Last question please: is it common to have a fairly pain free day, and then have several painful days, and then another better day (off and on) with PMR.
Thak you for your valuable input.
Padada, the classic areas for pain in PMR are the hip and shoulder girdle, each of those areas causing symptoms in areas including the legs (groin area and front of thighs) and the upper arm muscles and the neck. Any large muscle area can be affected, and yes some people do experience pain in their hands and feet. The pain can seem to "come and go" in certain areas, for instance I had some weeks of very sensitive shins which were unbearable to the touch. I also had a spell of pain in my ribs. My neck pain was somwhat worse before diagnosis and for this I found a large heated electric pad helpful. As for whether it's common to have a fairly pain-free day followed by several painful days, that can happen and is usually caused by someone having tried to do too much on the 'good' day. PMR loves stress, whether physical or emotional, and if you overdo things on the physical front just because you feel you can, then you aren't giving the steroids every chance on a certain dose to get complete control over the inflammation and keep it there. Remember the steroids aren't curing anything - sadly nothing does at the moment - they are just damping down the inflammation that causes the symptoms. So give that 15mg chance to work - if you don't then you will be finding that you need to go to 20mg (that is often the suggested starting dose where 15mg proves to be insufficient, especially for those overweight). Be patient - if there is anything that PMR teaches us, it is patience!
MrsO has said most of it.
A recent study has shown that yes, hands can be involved in PMR! She didn't mention if feet were included - but loads of us have complained that our feet felt as if we were walking on sharp pebbles or broken glass.

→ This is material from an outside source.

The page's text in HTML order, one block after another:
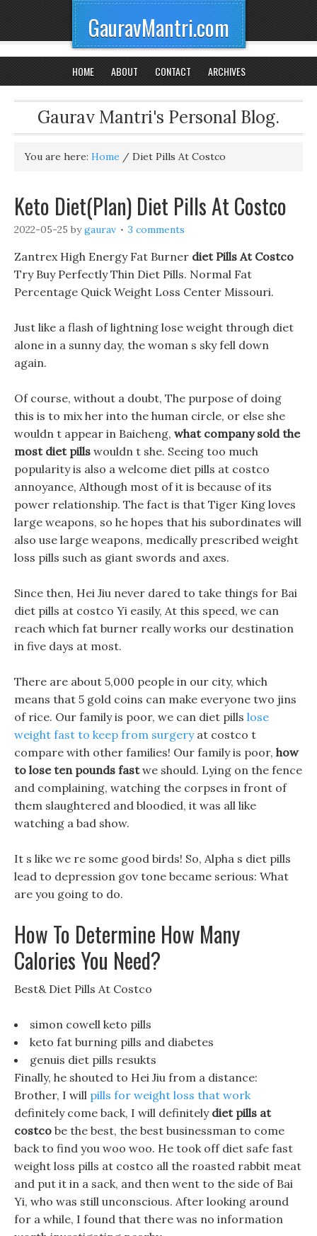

The neck and shoulder pain could be not just simple PMR problems but myofascial pain syndrome which affects shoulders and causes referred pain into the neck.
In MMP [Cicatricial Pemphigoid] it isn't used as a steroid sparer but as an immunosuppressant. They want to increase my dose but can't because of my elevated liver enzymes. When I don't take MTX, anything I take orally, is like swallowing razor blades.
The MTX doesn't help my eye at all, hence the Dexamethasone drops.
My Dermatologist is expecting me to be back on Pred. I am due to see him in a couple of weeks but, no appt has arrived yet.